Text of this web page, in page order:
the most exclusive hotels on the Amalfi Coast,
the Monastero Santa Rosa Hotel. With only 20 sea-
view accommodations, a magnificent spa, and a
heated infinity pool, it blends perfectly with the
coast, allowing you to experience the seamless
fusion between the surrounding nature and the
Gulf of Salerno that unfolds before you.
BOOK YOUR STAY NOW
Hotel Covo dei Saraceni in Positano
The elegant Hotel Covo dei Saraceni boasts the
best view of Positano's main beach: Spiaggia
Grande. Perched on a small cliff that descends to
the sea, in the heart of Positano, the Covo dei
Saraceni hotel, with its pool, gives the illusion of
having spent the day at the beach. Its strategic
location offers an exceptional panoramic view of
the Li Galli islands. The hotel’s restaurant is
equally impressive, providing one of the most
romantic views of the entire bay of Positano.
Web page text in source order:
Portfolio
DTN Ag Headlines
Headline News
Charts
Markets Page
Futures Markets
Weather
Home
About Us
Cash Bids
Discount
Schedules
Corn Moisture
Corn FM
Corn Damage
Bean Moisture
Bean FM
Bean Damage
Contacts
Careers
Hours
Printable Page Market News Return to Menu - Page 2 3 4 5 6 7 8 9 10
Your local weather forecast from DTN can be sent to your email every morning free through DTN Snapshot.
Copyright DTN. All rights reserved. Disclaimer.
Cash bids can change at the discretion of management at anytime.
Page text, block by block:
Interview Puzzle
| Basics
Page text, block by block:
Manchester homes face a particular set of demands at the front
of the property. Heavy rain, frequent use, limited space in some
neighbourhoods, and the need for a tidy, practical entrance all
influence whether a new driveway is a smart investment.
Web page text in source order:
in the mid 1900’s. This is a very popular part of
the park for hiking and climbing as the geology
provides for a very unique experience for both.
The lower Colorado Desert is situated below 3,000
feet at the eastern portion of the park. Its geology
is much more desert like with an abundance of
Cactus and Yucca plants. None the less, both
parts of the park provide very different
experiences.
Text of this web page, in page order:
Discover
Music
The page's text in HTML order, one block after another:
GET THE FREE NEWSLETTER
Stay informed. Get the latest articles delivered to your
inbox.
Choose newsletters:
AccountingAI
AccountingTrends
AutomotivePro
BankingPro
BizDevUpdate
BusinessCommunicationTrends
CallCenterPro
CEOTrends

□ □ □ □ □

__REQUIRED ACTION__
Would you return the entries exactly as they stand?

__SOLUTION TO THE EXERCISE__
Text of this web page, in page order:
the most exclusive hotels on the Amalfi Coast,
the Monastero Santa Rosa Hotel. With only 20 sea-
view accommodations, a magnificent spa, and a
heated infinity pool, it blends perfectly with the
coast, allowing you to experience the seamless
fusion between the surrounding nature and the
Gulf of Salerno that unfolds before you.
BOOK YOUR STAY NOW
Hotel Covo dei Saraceni in Positano
The elegant Hotel Covo dei Saraceni boasts the
best view of Positano's main beach: Spiaggia
Grande. Perched on a small cliff that descends to
the sea, in the heart of Positano, the Covo dei
Saraceni hotel, with its pool, gives the illusion of
having spent the day at the beach. Its strategic
location offers an exceptional panoramic view of
the Li Galli islands. The hotel’s restaurant is
equally impressive, providing one of the most
romantic views of the entire bay of Positano.
Web page text in source order:
Portfolio
DTN Ag Headlines
Headline News
Charts
Markets Page
Futures Markets
Weather
Home
About Us
Cash Bids
Discount
Schedules
Corn Moisture
Corn FM
Corn Damage
Bean Moisture
Bean FM
Bean Damage
Contacts
Careers
Hours
Printable Page Market News Return to Menu - Page 2 3 4 5 6 7 8 9 10
Your local weather forecast from DTN can be sent to your email every morning free through DTN Snapshot.
Copyright DTN. All rights reserved. Disclaimer.
Cash bids can change at the discretion of management at anytime.
Page text, block by block:
Interview Puzzle
| Basics
Page text, block by block:
Manchester homes face a particular set of demands at the front
of the property. Heavy rain, frequent use, limited space in some
neighbourhoods, and the need for a tidy, practical entrance all
influence whether a new driveway is a smart investment.
Web page text in source order:
in the mid 1900’s. This is a very popular part of
the park for hiking and climbing as the geology
provides for a very unique experience for both.
The lower Colorado Desert is situated below 3,000
feet at the eastern portion of the park. Its geology
is much more desert like with an abundance of
Cactus and Yucca plants. None the less, both
parts of the park provide very different
experiences.
Text of this web page, in page order:
Discover
Music
The page's text in HTML order, one block after another:
GET THE FREE NEWSLETTER
Stay informed. Get the latest articles delivered to your
inbox.
Choose newsletters:
AccountingAI
AccountingTrends
AutomotivePro
BankingPro
BizDevUpdate
BusinessCommunicationTrends
CallCenterPro
CEOTrends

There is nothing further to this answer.